Follow the Cash: When Raised Capital Doesn't Move Forward

Every capital raise comes wrapped in a story of growth. But the most honest line in any prospectus is rarely the vision — it's the use-of-proceeds table. That table tells you the direction of the money, and direction is destiny.

This week offered a clean illustration. A KOSDAQ-listed small-cap finalized the price (July 6) on a ₩22.9 billion rights offering with a public-offering backstop, opening shareholder subscription on July 9–10. The stated allocation: roughly ₩17 billion — about 74% — for debt repayment, and the remaining ₩5.9 billion for working capital.
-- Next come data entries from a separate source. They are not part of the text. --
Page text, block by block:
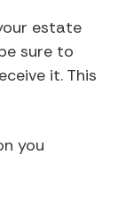
estate
sure to
it. This
you
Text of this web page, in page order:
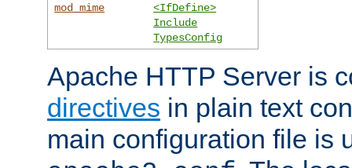
mod_mime
<IfDefine>
Include
TypesConfig
Apache HTTP Server is
directives in plain text
main configuration file is
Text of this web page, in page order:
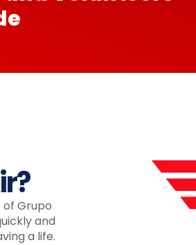
Grupo
and
a life.
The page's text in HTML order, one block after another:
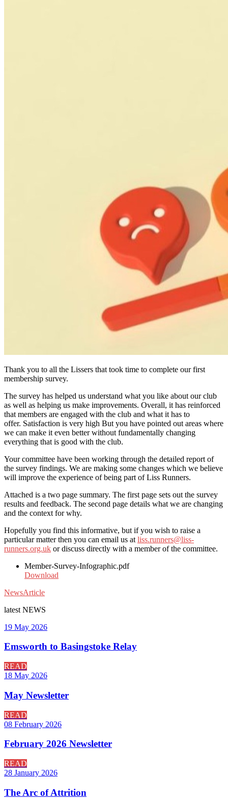
Thank you to all the Lissers that took time to complete our first
membership survey.
The survey has helped us understand what you like about our club
as well as helping us make improvements. Overall, it has reinforced
that members are engaged with the club and what it has to
offer. Satisfaction is very high But you have pointed out areas where
we can make it even better without fundamentally changing
everything that is good with the club.
Your committee have been working through the detailed report of
the survey findings. We are making some changes which we believe
will improve the experience of being part of Liss Runners.
Attached is a two page summary. The first page sets out the survey
results and feedback. The second page details what we are changing
and the context for why.
Hopefully you find this informative, but if you wish to raise a
particular matter then you can email us at liss.runners@liss-
runners.org.uk or discuss directly with a member of the committee.
Member-Survey-Infographic.pdf
Download
NewsArticle
latest NEWS
19 May 2026
Emsworth to Basingstoke Relay
READ
18 May 2026
May Newsletter
READ
08 February 2026
February 2026 Newsletter
READ
28 January 2026
The Arc of Attrition
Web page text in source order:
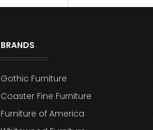
BRANDS
Gothic Furniture
Coaster Fine Furniture
Furniture of America
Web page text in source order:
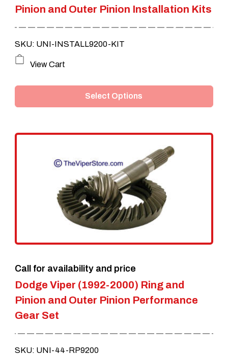
Pinion and Outer Pinion Installation Kits
SKU: UNI-INSTALL9200-KIT
has
variants.
options
may
be
chosen
product
page
View Cart
Select Options
Dodge Viper (1992-2000) Ring and
Pinion and Outer Pinion Performance
Gear Set
Call for availability and price
SKU: UNI-44-RP9200
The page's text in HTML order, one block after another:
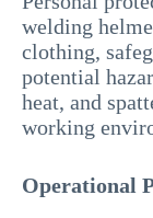
welding
clothing,
potential
heat, and
working
Operational
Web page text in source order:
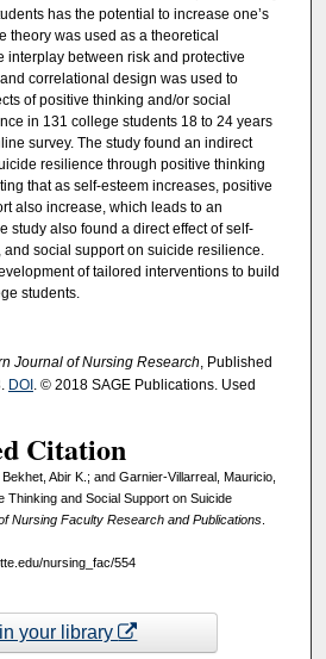
has the potential to increase one’s
theory was used as a theoretical
interplay between risk and protective
correlational design was used to
of positive thinking and/or social
in 131 college students 18 to 24 years
survey. The study found an indirect
resilience through positive thinking
that as self-esteem increases, positive
also increase, which leads to an
study also found a direct effect of self-
social support on suicide resilience.
of tailored interventions to build
students.
Journal of Nursing Research, Published
DOI . © 2018 SAGE Publications. Used
Citation
Abir K.; and Garnier-Villarreal, Mauricio,
Thinking and Social Support on Suicide
Nursing Faculty Research and Publications.
nursing_fac/554
your library
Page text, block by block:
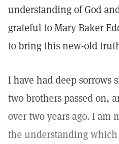
understanding of God
grateful to Mary Baker
to bring this new-old
I have had deep sorrows
two brothers passed on,
over two years ago. I am
the understanding which
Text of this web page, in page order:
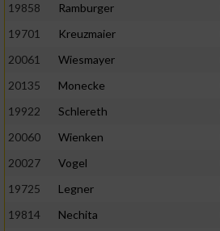
19858
Ramburger
19701
Kreuzmaier
20061
Wiesmayer
20135
Monecke
19922
Schlereth
20060
Wienken
20027
Vogel
19725
Legner
19814
Nechita
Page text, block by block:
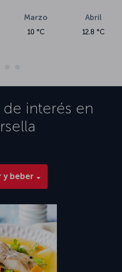
Marzo
10 °C
Abril
12.8 °C
interés en
y beber
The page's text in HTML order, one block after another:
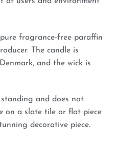
fragrance-free paraffin
The candle is
and the wick is
standing and does not
on a slate tile or flat piece
decorative piece.
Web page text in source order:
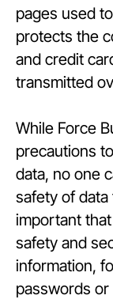
pages used
protects the
and credit
transmitted
While Force
precautions
data, no one
safety of
important
safety and
information,
passwords
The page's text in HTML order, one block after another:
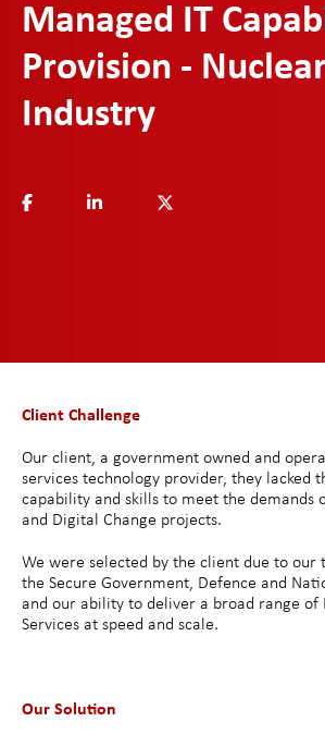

Shortly before, the company had executed a share consolidation, folding its par value from ₩100 to ₩500. New equity from minority shareholders, the bulk of it flowing not into the business but back out to lenders.

There is nothing illegal here, and debt repayment can be prudent. But for the investor writing the check, the economics are worth stating plainly: your fresh capital is not buying new capacity, new products, or new markets. It is retiring an existing obligation. The enterprise is not larger the day after; it is simply differently financed, with more shares outstanding dividing the same operating base.
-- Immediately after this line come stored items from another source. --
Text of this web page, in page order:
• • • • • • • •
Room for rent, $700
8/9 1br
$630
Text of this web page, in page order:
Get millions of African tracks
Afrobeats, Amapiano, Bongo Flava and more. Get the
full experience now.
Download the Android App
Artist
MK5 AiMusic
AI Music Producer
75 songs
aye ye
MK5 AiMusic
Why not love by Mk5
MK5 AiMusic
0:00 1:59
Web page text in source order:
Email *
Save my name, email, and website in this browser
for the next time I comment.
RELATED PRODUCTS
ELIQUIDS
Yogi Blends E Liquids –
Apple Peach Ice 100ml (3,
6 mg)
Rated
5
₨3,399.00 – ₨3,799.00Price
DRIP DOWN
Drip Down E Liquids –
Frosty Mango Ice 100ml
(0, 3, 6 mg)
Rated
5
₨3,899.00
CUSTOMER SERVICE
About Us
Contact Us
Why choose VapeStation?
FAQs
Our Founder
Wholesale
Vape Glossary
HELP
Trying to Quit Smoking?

The mirror image. Now look at Tokyo, where cash is moving the opposite way. Japanese companies announced a record ¥22.3 trillion of buybacks in FY2025 — more than double the ¥10.1 trillion of two years earlier — while dividends grew 12.5% in 2025 to a record $107.7 billion. On April 28, 2026, the Tokyo Stock Exchange sharpened its follow-up guidance, focusing squarely on the "appropriate allocation of management resources." Decades of hoarded cash, long criticized as a governance failure, are being pried loose and returned to owners. Many firms still hold 15–25% of assets in cash — but the trend has turned.

Two markets, one question, opposite answers: is capital converting into the business and its owners' returns, or leaking around them?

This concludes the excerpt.